- [Problem to solve]:
Write every entry out again exactly, please, and skip the pictures.

[Source records]
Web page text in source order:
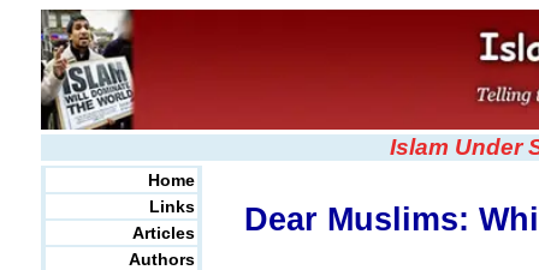
Islam Under
Home
Links
Articles
Authors
Dear Muslims:
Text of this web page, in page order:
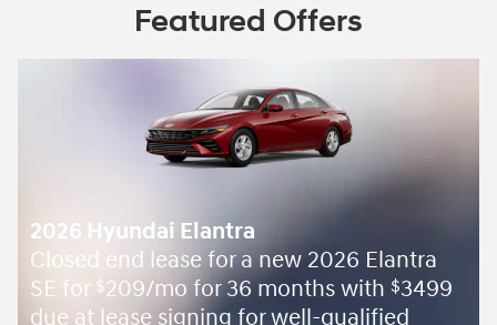
Featured Offers
2026 Hyundai Elantra
Closed end lease for a new 2026 Elantra
SE for $209/mo for 36 months with $3499
due at lease signing for well-qualified
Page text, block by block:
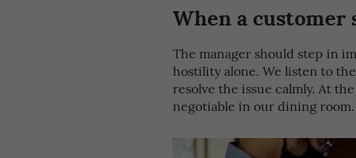
When a
The manager should step in
hostility alone. We listen to
resolve the issue calmly. At
negotiable in our dining room.
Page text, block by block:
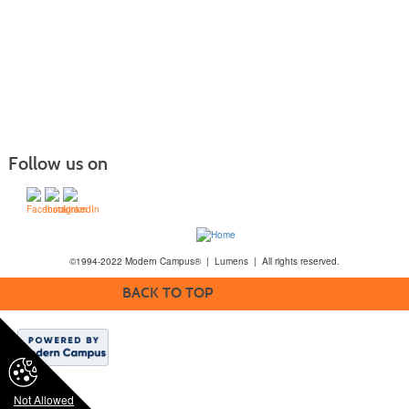
Not Allowed
Follow us on
©1994-2022 Modern Campus® | Lumens | All rights reserved.
BACK TO TOP
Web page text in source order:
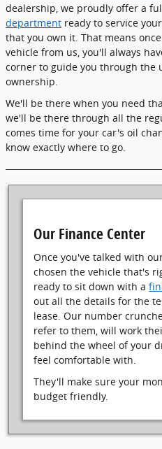
dealership, we proudly offer a
department ready to service
that you own it. That means
vehicle from us, you'll always
corner to guide you through the
ownership.
We'll be there when you need
we'll be there through all the
comes time for your car's oil
know exactly where to go.
Our Finance Center
Once you've talked with
chosen the vehicle that's
ready to sit down with a
out all the details for the
lease. Our number
refer to them, will work
behind the wheel of your
feel comfortable with.
They'll make sure your
budget friendly.
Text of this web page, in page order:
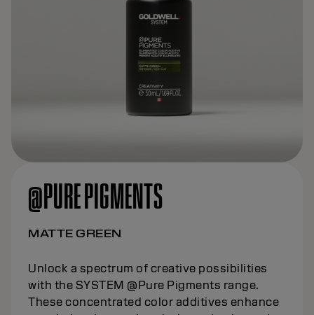
@PURE PIGMENTS
MATTE GREEN
Unlock a spectrum of creative possibilities
with the SYSTEM @Pure Pigments range.
These concentrated color additives enhance
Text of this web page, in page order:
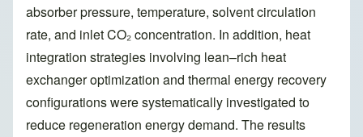
absorber pressure, temperature, solvent circulation
rate, and inlet CO₂ concentration. In addition, heat
integration strategies involving lean–rich heat
exchanger optimization and thermal energy recovery
configurations were systematically investigated to
reduce regeneration energy demand. The results
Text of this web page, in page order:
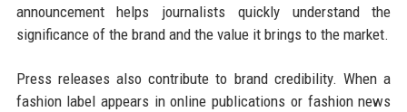
announcement helps journalists quickly understand the
significance of the brand and the value it brings to the market.
Press releases also contribute to brand credibility. When a
fashion label appears in online publications or fashion news
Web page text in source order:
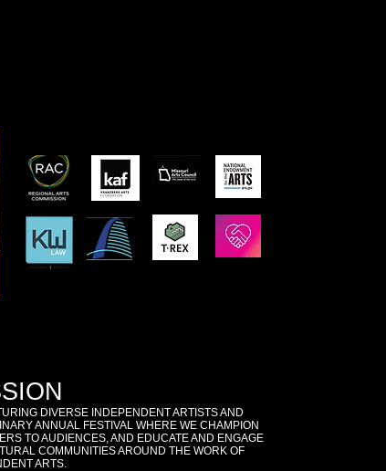
DIVERSE INDEPENDENT ARTISTS AND
ANNUAL FESTIVAL WHERE WE CHAMPION
TO AUDIENCES, AND EDUCATE AND ENGAGE
COMMUNITIES AROUND THE WORK OF
ARTS.
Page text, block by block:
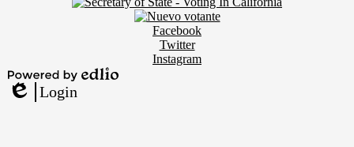
Facebook
Twitter
Instagram
Powered
byEdlio
Login
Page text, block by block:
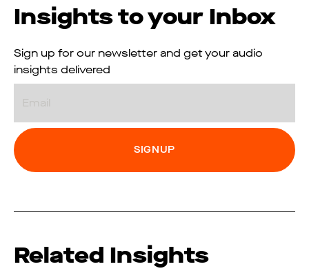
Insights to your Inbox
Sign up for our newsletter and get your audio
insights delivered
Related Insights
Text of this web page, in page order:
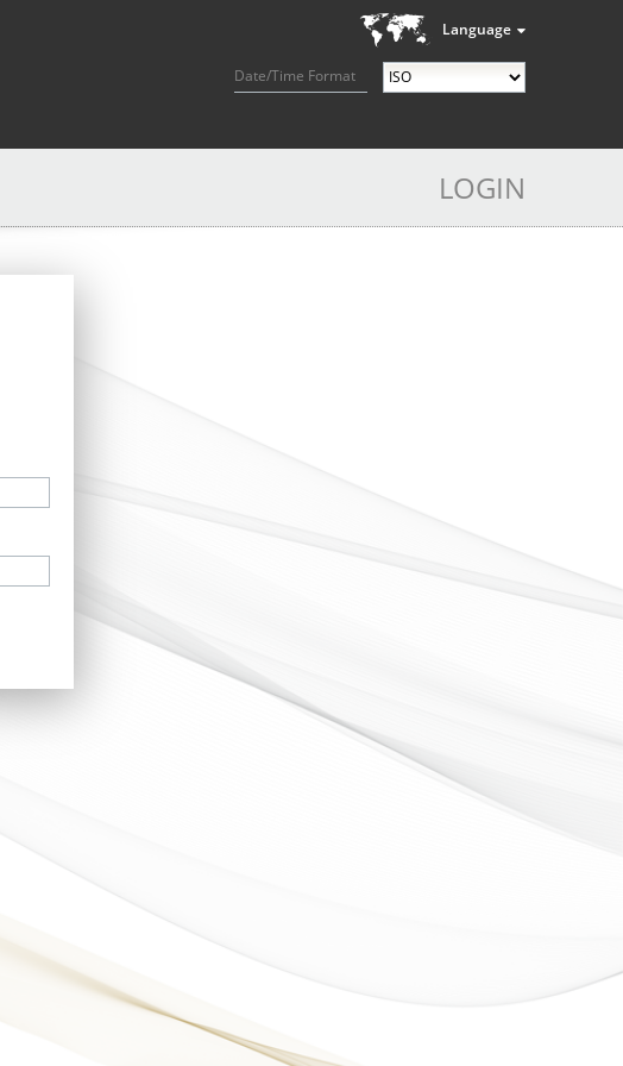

- [Response box]:
Web page text in source order:
Islam Under
Home
Links
Articles
Authors
Dear Muslims:
Text of this web page, in page order:
Featured Offers
2026 Hyundai Elantra
Closed end lease for a new 2026 Elantra
SE for $209/mo for 36 months with $3499
due at lease signing for well-qualified
Page text, block by block:
When a
The manager should step in
hostility alone. We listen to
resolve the issue calmly. At
negotiable in our dining room.
Page text, block by block:
Not Allowed
Follow us on
©1994-2022 Modern Campus® | Lumens | All rights reserved.
BACK TO TOP
Web page text in source order:
dealership, we proudly offer a
department ready to service
that you own it. That means
vehicle from us, you'll always
corner to guide you through the
ownership.
We'll be there when you need
we'll be there through all the
comes time for your car's oil
know exactly where to go.
Our Finance Center
Once you've talked with
chosen the vehicle that's
ready to sit down with a
out all the details for the
lease. Our number
refer to them, will work
behind the wheel of your
feel comfortable with.
They'll make sure your
budget friendly.
Text of this web page, in page order:
@PURE PIGMENTS
MATTE GREEN
Unlock a spectrum of creative possibilities
with the SYSTEM @Pure Pigments range.
These concentrated color additives enhance
Text of this web page, in page order:
absorber pressure, temperature, solvent circulation
rate, and inlet CO₂ concentration. In addition, heat
integration strategies involving lean–rich heat
exchanger optimization and thermal energy recovery
configurations were systematically investigated to
reduce regeneration energy demand. The results
Text of this web page, in page order:
announcement helps journalists quickly understand the
significance of the brand and the value it brings to the market.
Press releases also contribute to brand credibility. When a
fashion label appears in online publications or fashion news
Web page text in source order:
DIVERSE INDEPENDENT ARTISTS AND
ANNUAL FESTIVAL WHERE WE CHAMPION
TO AUDIENCES, AND EDUCATE AND ENGAGE
COMMUNITIES AROUND THE WORK OF
ARTS.
Page text, block by block:
Facebook
Twitter
Instagram
Powered
byEdlio
Login
Page text, block by block:
Insights to your Inbox
Sign up for our newsletter and get your audio
insights delivered
Related Insights
Text of this web page, in page order:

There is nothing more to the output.